After the 2000 and 2003 raids on the Chiang Mai restaurant, IJM requested other local non-governmental organizations to provide translation assistance when its employees realized that the sex workers were not Thai citizens. After providing translation assistance, the Shan Women's Action Network said that the raids had grossly violated the women's human rights. The group pointed out that although IJM had twice conducted a raid on the same establishment, it failed to protect the women from prosecution and further victimization. In later years IJM moderated its initial assertion that the Thailand brothel raids were successful. In a 2012 article, Holly Burkhalter, IJM's vice president for Government Relations, characterized the 2003 raid as "one of the few IJM cases in which law enforcement treatment of non-coerced adults did not meet IJM standards."

===Maligning local organizations===
IJM organized brothel raids have been accused of interfering with public health and HIV-prevention efforts, some of which took place at the brothels themselves. In response, IJM has stated that sex workers can instead go to clinics for such information.
When Thai organization EMPOWER raised questions about the televised brothel raid, Empower staff say IJM accused their organization of supporting pimps.

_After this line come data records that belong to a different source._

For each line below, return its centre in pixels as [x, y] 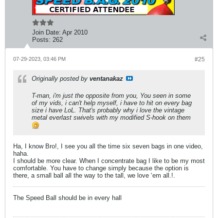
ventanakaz [106, 79]
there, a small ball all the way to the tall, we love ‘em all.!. [94, 175]
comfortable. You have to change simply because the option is [101, 168]
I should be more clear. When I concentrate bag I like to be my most [109, 161]
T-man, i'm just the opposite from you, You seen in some [111, 96]
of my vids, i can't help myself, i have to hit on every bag [112, 103]
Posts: [41, 40]
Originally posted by [61, 79]
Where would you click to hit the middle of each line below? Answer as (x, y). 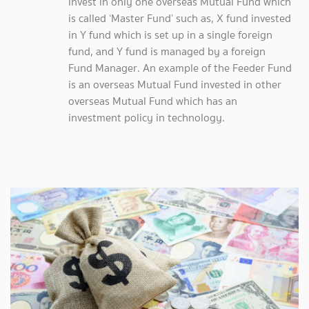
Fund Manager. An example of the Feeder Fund (180, 68)
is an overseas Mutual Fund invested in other (175, 84)
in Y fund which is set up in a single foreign (170, 34)
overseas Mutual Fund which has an (153, 101)
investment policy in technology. (148, 117)
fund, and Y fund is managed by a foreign (167, 51)
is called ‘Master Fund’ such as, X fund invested (180, 18)
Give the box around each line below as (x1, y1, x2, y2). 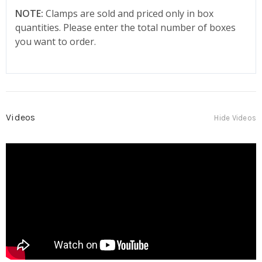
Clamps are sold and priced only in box (46, 6, 213, 20)
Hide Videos (214, 113, 256, 122)
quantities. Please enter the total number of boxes (15, 20, 236, 34)
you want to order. (15, 35, 96, 48)
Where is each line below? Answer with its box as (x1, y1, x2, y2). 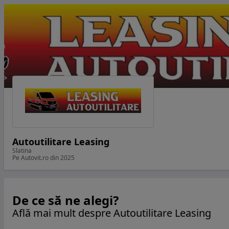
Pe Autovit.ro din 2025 (12, 153, 75, 162)
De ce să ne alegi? (12, 192, 119, 209)
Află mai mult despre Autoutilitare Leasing (12, 206, 211, 220)
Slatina (12, 146, 32, 155)

The International Union of Sex Workers criticizes IJM's work as being focused on Christianity, and for presenting anyone involved in sex work, coerced or not, in the role of a victim awaiting salvation. It states that crackdowns drive prostitution further underground. Others have criticized brothel raids more generally as an ineffective way to fight human trafficking, likely to cause harm to those allegedly rescued, and disruptive of public health efforts.

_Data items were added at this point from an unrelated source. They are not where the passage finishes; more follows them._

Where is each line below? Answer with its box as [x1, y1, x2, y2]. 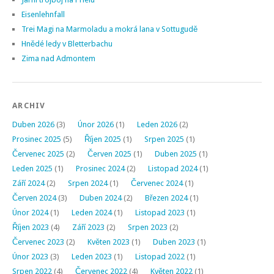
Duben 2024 [80, 193, 122, 202]
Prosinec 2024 [76, 163, 125, 173]
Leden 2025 [12, 163, 53, 173]
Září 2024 [12, 178, 45, 188]
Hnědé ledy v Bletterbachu [21, 39, 113, 48]
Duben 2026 [12, 119, 54, 129]
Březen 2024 [145, 193, 188, 202]
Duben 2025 [155, 149, 197, 158]
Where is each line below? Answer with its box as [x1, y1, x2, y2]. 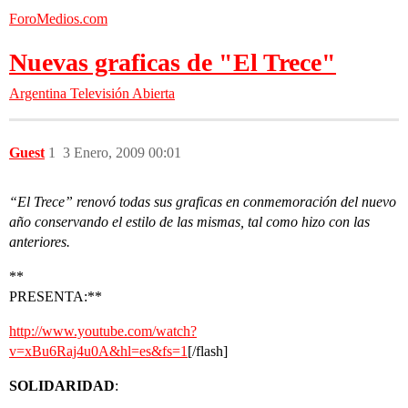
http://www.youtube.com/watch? [9, 323, 197, 339]
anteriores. [9, 234, 70, 250]
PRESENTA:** [9, 289, 102, 304]
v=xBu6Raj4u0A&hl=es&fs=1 [9, 343, 188, 359]
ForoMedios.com [9, 11, 107, 26]
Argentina [9, 86, 66, 101]
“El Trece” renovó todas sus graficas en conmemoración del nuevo [9, 194, 396, 209]
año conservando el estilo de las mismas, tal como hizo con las [9, 214, 370, 229]
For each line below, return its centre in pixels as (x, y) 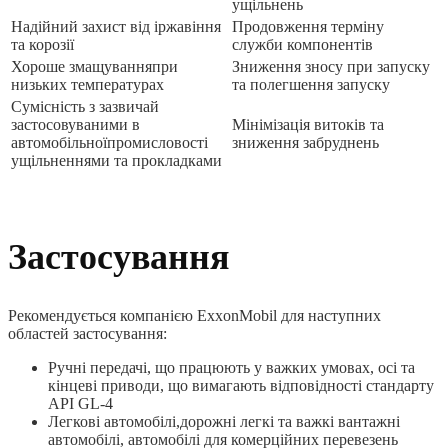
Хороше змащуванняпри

===IJM response to criticism===
After The Nation published a series of critical articles about IJM in 2009, IJM published a document to clarify and explain its mission and tactics. Its piece says that IJM operations with local police are focused solely on securing for children and trafficked women the right to be free from commercial sexual exploitation and that IJM supports HIV-prevention efforts. It says that it has introduced protocols to local law enforcement that address the appropriate treatment of non-trafficked adults who work in the brothel with minors. IJM has refused to share these protocols with reporters.

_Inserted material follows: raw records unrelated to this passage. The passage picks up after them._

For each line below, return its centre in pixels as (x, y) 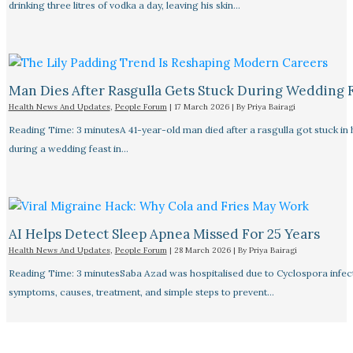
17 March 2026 (203, 106)
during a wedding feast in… (68, 148)
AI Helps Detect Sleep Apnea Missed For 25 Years (164, 234)
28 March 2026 (203, 250)
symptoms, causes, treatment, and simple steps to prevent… (141, 292)
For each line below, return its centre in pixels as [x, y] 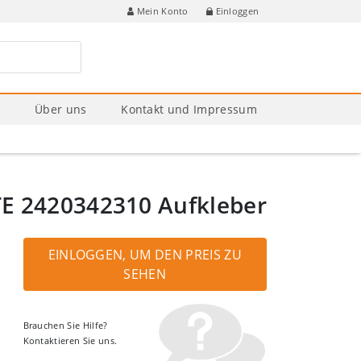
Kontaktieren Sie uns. [70, 341]
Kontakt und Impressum [189, 109]
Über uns [61, 109]
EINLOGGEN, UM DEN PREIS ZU [145, 254]
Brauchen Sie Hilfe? [65, 326]
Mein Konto [162, 11]

IJM states that it supports "placing child trafficking victims in secure environments from which they cannot leave".

IJM's Holly Burkhalter, Vice President of Government Relations and Advocacy, formerly with Human Rights Watch and Physicians for Human Rights, wrote an article, "Sex Trafficking, Law Enforcement and Perpetrator Accountability", presenting IJM positions on these issues. It was published in the first issue of the new journal, Anti-Trafficking Review, published in June 2012.